Probability Curves - Calling All Mathematicians!

[RyvenCedrylle]

I'm working on some probability models for a homebrew system. Basic roll a handful of dice and count successes as any individual roll over a target value. Example: 3d6 vs 4 rolling 1, 4, 5 is two successes. I've been able to work out equations so far to calculate the odds of rolling X number of successes on Y dice with Z target value, varying number of dice, size of dice, number of successes and target value.

I'm now trying to determine how static bonuses affect the results; i.e. do you get more successes by adding +1 to any die you choose vs. rolling a bigger dice vs. rolling more dice? I've done a couple such bonus 'calculations' the hard way by writing out all possible die results and counting successes by hand with the bonus included and know that it flattens the curve out and seriously ups your odds of getting ANY successes, but I'd like to find a function for this rather than writing out dice combos. Does anyone have experience doing this that could point me in the right direction? I made it through Calc III in college, so I'm not afraid of the heavy stuff but it has admittedly been about 6 years, so I'm a little rusty. Thanks in advance.

 

[ggroy]

AnyDice Calculator

 

[ExploderWizard]

DPC


I am lazy and this has been my best friend for my own project.

 

[RyvenCedrylle]

Those are cool, but they're adding the rolls together GURPS-style. I'm looking for something that would be for say, Shadowrun or World of Darkness where each die counts individually, not added together for a final result. Thanks for the start, though wizard and ggroy

 

[ggroy]

Look up the binomial distribution and the multinomial distribution in a probability textbook. More generally, it is a huge exercise in combinatorics (ie. permutations and combinations).

 

[kitsune9]

Wow, GG and Exploder. Those are really cool. Now if I ever want to create my own 24 hour rpg, I know where to go.

 

[RyvenCedrylle]

Well that's closer.

Multinomial distribution - Wikipedia, the free encyclopedia

Still not quite there though. The binomial (or Bernoulli) distribution covers multiple independent trials in a single set with identical probabilities of a binary outcome. The multinomial is used for a single set of trials with more than 2 outcomes but identical probabilities. My 'trials' are dependent on one another though - the first success has a probability of x, but once that occurs, subsequent trials have success probabilities of y where x>y; maybe even a third probability z where y>z.

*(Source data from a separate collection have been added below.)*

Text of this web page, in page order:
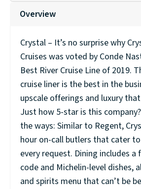
Overview
Crystal – It’s no surprise why
Cruises was voted by Conde
Best River Cruise Line of 2019.
cruise liner is the best in the
upscale offerings and luxury
Just how 5-star is this
the ways: Similar to Regent,
hour on-call butlers that cater
every request. Dining includes a
code and Michelin-level dishes,
and spirits menu that can’t be
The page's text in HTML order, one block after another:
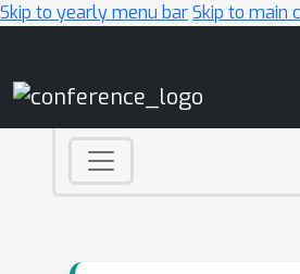
Skip to yearly menu barSkip to main
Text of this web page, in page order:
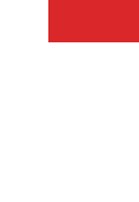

The answer might still be in there. Thanks for the pointer, ggroy.

 

[Stormonu]

Is there anything similar for drawing cards? I've been designing a game that uses something like a poker hand and trying to figure out the odds, but trying to calculate it has been difficult (mainly because you only get 4 uses of any one number over the entire deck).

 

[ggroy]

If you want to find the number of ways to roll a particular number with any combination of dice of different denominations, there is a systematic way of getting the number of combinations and probabilities.

As a hypothetical example: 3d4 + d6 + 2.

The possible sums produced by the dice and static modifiers sum of 3d4 + d6 + 2 is represented by the polynomial:

(x^2)*( x+x^2+x^3+x^4+x^5+x^6)*(x+x^2+x^3+x^4)^3

where the number of dice combinations giving a particular sum S, is the coefficient of x^S.


Go to

Wolfram|Alpha

and enter in the string

Expand[(x^2)*( x+x^2+x^3+x^4+x^5+x^6)*(x+x^2+x^3+x^4)^3]

which will expand out the polynomial.

If you do 3d4 + d6 + 2 at

AnyDice Calculator

the number of dice combinations of sum S, will be the same as the coefficients of x^S in the above polynomial expanded out.

To get the actual probabilities from the polynomial, just divide the coefficients by (4^3)*6.


One can figure out the polynomial from the above example, for any combination sum of dice and static modifiers.

A die dN with values 1, 2, 3, ... N is represented by a polynomial: x + x^2 + x^3 + ... + x^N.

A static modifier k added to the dice roll is represented by a polynomial: x^k.

Multiply together the polynomials for the dice and static modifier, and expand.

 

[pawsplay]

Essentially, you are recreating coin flips, except the 50/50 odds are shifted one way or another.